The glitches are annoying, especially considering the new ACR software is barely one year old, but Nagy attributes problems of late to exceptionally high traffic on the site in March and April.
A recent, serious, and complicated glitch inspired new rumors of problems at ACR. Nagy and his staff took a great deal of time to address this issue and explain what happened. As it turned out, much of this issue was due to an employee error.
Issues of April 26
It was a Sunday, the peak day for online poker traffic, even more so during the coronavirus pandemic. One of the game servers was overloaded, and when ACR staff tried to move hundreds of players from their tables to another server, they moved all but 10 players of those at the 733 tables.
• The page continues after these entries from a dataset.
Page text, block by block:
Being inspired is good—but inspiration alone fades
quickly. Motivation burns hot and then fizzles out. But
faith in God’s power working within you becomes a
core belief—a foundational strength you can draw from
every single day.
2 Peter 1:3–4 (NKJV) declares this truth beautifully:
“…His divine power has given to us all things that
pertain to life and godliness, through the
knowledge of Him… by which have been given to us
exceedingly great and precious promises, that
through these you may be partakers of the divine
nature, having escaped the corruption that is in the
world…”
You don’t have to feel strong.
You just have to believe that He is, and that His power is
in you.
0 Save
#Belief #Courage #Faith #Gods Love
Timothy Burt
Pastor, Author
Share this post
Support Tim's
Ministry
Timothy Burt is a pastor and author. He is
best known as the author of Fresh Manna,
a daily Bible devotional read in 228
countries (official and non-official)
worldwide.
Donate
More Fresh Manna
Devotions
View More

Those 10 players had these screennames:
–sickwithit9
–LordAzriel5
–Manrifle
–sickeveryday
–8wally6
–OMG_BANKSY
–Ivanes230798
–Mike1979
–DenikS
–Riverking7777
Though these players appeared to be seated at tables, they were not dealt in to hands. Some of them were in the High Five Main Event and the Beast at the time, and all were in tournaments of some kind. The staff realized what was happening at the time and brought the development team in on the problem.
The case of each player was handled separately due to unique situations for all of them.
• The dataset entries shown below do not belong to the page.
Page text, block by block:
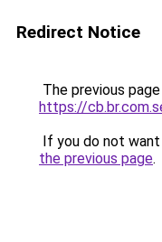
Redirect Notice
The previous
https://
If you do not
the previous page.

FWIW here’s real story from the horses mouth and I stand by the calls I made day of the event.https://t.co/RmzM4eSqBw lastly I chose to Name “Error 5647 hand cannot be completed” a “Misdeal” because in poker why else would a hand not go to completion. Have a safe weekend.
— Phillip Nagy (@WPN_CEO) May 1, 2020
Where Were They?
Six of the 10 players involved in the glitch were in the Beast tournament at the time with a $100K guarantee on the line. All were seated at the same table but obviously impacted other players and tables as well. Thus, the event was cancelled and all players issued a refund.
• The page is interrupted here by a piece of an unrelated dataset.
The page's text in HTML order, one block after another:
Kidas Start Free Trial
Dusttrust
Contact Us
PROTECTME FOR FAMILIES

Two players were at different tables in the $8K GTD Daily event. Those two players and one other made it to the final three. Those two accounts were disqualified, and all other players moved up two spots in the payouts.
One player in question was in the $50K GTD event. Again, ACR decided to let this play down to two players, reward the legitimate one as the winner, and move all other players up one spot. And the same happened for the last player in the High Five Main Event.
Traced Back to April 17
Nagy and his team determined that the problem dated back to Friday, April 17. A surge of traffic overloaded the servers and forced the cancellation of some tournaments.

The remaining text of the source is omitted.